Court Opinion

ID: 7094044
Source: CourtListenerOpinion
Date Created: 2022-07-24 12:08:59.967075+00
Date Added: 2024-06-11T16:13:11.172158
License: Public Domain

Dillon, Cb. J.
The legal title to the homestead descended to the heirs at law, subject to the widow’s homestead and dower rights. The nature of these rights is discussed, and to some extent adjudicated, in Meyer v. Meyer, 23 Iowa, 539. And see also Burns v. Keas, 21 Iowa, 257.
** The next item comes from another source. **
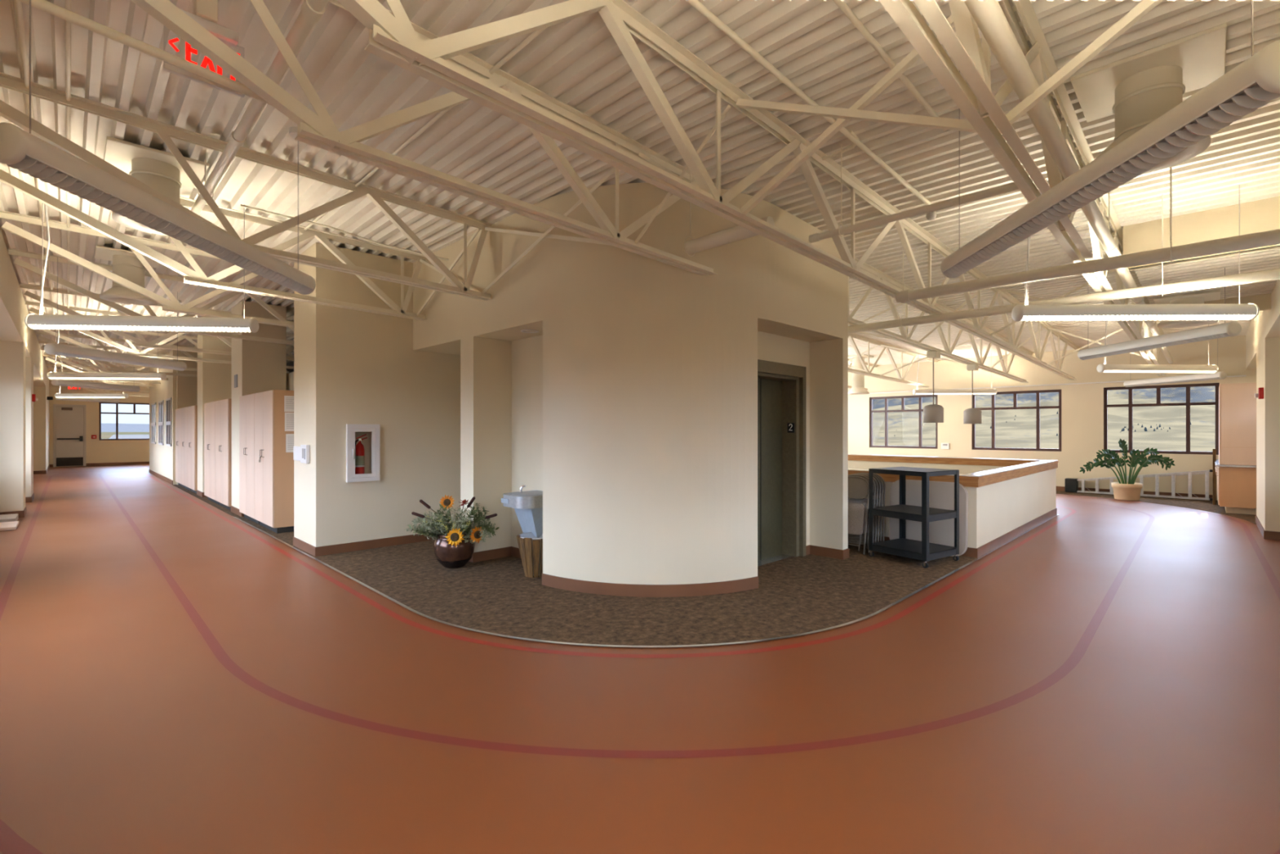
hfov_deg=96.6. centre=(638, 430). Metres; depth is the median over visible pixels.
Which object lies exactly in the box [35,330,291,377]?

The widow here claimed, that she was invested with the fee, and undertook to convey accordingly. That in such a case she does not take the fee, and of course cannot convey it, is decided by the cases just cited. The conveyance to Lytle may be operative so far as the widow’s dower third is concerned; but it will not invest him with the possessory homestead right which the widow would have had, if she had not sold and conveyed, and had remained in possession.
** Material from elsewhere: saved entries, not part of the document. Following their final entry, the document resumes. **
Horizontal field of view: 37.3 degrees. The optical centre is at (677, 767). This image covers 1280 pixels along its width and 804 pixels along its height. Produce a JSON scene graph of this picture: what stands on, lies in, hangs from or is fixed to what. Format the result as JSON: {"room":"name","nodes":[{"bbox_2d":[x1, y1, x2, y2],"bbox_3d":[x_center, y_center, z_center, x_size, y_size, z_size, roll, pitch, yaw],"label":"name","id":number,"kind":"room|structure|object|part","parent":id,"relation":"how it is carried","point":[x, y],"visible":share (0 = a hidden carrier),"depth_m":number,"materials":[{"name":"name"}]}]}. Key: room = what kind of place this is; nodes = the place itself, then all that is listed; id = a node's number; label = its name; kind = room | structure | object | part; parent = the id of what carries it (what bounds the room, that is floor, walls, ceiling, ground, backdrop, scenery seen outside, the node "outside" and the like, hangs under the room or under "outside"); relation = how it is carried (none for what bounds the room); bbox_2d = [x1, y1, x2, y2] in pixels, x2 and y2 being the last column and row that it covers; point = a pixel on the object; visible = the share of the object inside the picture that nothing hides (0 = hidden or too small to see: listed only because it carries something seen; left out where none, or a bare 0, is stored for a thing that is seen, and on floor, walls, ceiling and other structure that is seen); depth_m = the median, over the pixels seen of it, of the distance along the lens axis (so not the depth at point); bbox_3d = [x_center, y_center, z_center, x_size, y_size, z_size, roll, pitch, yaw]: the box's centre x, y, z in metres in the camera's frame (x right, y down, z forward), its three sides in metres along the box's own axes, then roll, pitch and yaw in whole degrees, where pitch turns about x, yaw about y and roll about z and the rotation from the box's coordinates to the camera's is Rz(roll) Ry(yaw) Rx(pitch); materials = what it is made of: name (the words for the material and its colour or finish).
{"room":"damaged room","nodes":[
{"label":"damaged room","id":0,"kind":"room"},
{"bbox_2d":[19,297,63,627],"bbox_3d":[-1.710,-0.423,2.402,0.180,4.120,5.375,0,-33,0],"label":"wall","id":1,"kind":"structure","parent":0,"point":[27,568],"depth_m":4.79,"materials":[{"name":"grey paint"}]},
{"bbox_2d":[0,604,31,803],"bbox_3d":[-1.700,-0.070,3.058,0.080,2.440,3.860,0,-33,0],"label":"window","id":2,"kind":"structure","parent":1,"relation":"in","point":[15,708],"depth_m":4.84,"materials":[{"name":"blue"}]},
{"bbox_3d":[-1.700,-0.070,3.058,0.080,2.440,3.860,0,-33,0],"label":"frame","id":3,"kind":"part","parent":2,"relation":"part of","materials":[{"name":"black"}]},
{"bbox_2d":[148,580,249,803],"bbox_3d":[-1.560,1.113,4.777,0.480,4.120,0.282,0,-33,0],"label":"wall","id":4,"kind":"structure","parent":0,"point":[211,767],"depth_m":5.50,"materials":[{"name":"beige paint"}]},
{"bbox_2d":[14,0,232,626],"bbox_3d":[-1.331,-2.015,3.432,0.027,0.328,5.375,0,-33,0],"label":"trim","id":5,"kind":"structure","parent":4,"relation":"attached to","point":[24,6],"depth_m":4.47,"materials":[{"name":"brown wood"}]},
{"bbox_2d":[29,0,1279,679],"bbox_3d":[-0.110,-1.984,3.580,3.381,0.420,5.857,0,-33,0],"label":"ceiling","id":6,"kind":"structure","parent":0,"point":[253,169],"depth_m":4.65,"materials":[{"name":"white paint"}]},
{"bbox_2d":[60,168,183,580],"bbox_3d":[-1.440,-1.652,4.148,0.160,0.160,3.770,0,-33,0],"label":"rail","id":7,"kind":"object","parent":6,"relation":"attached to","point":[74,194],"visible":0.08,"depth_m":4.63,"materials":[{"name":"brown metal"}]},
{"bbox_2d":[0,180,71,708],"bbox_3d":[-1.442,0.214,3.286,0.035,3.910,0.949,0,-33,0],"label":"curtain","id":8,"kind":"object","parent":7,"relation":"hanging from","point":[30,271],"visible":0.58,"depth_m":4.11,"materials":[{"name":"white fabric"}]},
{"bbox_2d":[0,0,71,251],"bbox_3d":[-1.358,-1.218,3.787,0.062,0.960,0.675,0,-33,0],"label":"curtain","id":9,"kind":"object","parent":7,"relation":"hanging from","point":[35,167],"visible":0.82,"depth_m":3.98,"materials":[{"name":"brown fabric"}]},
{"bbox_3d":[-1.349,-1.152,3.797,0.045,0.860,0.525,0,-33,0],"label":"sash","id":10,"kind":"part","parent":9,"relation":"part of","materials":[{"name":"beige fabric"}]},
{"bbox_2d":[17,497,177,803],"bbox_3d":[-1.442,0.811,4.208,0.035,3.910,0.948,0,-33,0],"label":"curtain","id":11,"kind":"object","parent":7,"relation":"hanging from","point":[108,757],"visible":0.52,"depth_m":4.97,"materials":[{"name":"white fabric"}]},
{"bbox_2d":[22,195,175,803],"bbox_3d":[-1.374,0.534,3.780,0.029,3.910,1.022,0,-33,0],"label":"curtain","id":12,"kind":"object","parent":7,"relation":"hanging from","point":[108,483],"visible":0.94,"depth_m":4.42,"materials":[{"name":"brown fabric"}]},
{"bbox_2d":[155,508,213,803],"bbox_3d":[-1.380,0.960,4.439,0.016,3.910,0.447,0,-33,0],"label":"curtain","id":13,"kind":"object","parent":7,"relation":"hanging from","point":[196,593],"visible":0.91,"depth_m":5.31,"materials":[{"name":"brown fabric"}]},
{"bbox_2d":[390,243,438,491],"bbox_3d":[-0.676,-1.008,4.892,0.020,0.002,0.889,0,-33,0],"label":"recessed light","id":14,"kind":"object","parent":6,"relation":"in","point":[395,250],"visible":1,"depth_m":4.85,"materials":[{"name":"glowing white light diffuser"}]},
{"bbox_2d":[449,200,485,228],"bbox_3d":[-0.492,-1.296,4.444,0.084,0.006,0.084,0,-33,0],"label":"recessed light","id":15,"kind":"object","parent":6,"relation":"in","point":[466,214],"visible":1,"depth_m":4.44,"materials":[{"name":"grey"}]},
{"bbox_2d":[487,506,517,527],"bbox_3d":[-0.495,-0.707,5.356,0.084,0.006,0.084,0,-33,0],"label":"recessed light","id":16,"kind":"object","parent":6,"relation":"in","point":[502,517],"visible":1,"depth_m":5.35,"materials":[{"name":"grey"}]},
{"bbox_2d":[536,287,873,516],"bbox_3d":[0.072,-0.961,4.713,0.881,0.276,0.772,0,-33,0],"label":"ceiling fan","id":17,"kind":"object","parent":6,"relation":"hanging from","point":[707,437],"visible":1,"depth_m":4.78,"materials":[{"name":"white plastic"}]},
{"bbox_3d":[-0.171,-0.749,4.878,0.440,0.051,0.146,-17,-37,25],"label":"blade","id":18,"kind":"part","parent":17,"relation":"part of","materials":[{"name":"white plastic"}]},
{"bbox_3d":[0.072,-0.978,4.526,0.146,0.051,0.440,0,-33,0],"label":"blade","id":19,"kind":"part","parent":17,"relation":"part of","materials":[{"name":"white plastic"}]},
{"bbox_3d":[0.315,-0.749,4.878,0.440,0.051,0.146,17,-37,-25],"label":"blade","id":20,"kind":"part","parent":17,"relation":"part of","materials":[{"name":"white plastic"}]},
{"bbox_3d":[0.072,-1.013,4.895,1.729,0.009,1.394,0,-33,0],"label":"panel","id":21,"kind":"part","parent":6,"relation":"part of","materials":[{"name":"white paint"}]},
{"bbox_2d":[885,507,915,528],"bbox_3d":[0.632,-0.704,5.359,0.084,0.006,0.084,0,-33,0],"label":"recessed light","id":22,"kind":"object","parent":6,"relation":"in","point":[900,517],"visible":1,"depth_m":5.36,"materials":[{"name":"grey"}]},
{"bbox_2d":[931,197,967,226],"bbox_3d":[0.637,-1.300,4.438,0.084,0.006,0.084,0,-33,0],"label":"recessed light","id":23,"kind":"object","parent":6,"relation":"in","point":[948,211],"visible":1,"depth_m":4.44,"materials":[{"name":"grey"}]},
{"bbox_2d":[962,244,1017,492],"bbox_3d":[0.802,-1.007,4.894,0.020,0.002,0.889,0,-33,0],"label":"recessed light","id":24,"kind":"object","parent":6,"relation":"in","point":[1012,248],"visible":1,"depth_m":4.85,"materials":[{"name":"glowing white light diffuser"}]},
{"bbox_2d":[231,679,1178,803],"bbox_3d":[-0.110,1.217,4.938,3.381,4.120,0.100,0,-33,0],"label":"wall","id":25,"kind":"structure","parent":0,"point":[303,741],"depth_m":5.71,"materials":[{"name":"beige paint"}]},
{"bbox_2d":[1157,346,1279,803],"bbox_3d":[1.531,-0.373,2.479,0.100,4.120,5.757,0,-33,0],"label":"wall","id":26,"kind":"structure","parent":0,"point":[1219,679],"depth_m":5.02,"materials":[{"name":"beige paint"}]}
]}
Lytle could not assert the homestead right of the widow to defeat the plaintiff’s demand for partition. The widow having sold and conveyed, and not continuing to possess and occupy the premises, had at that time no homestead right.
What effect a rescission of the contract with Lytle, and resumption of possession by the widow, would have in respect to the plaintiff’s rights, we need not inquire. The record makes no such case. It follows from this view, that, where the fee of the homestead is in the husband, the widow on his death does not take the fee as survivor, and that she cannot change the homestead in the manner here attempted, viz., by a sale and conveyance on her own motion.
Perhaps a court of chancery might authorize such change upon proper application, it taking care to see that the title to the new homestead shall be held the same as the old. The judgment below is reversed, and the cause remanded.
Reversed.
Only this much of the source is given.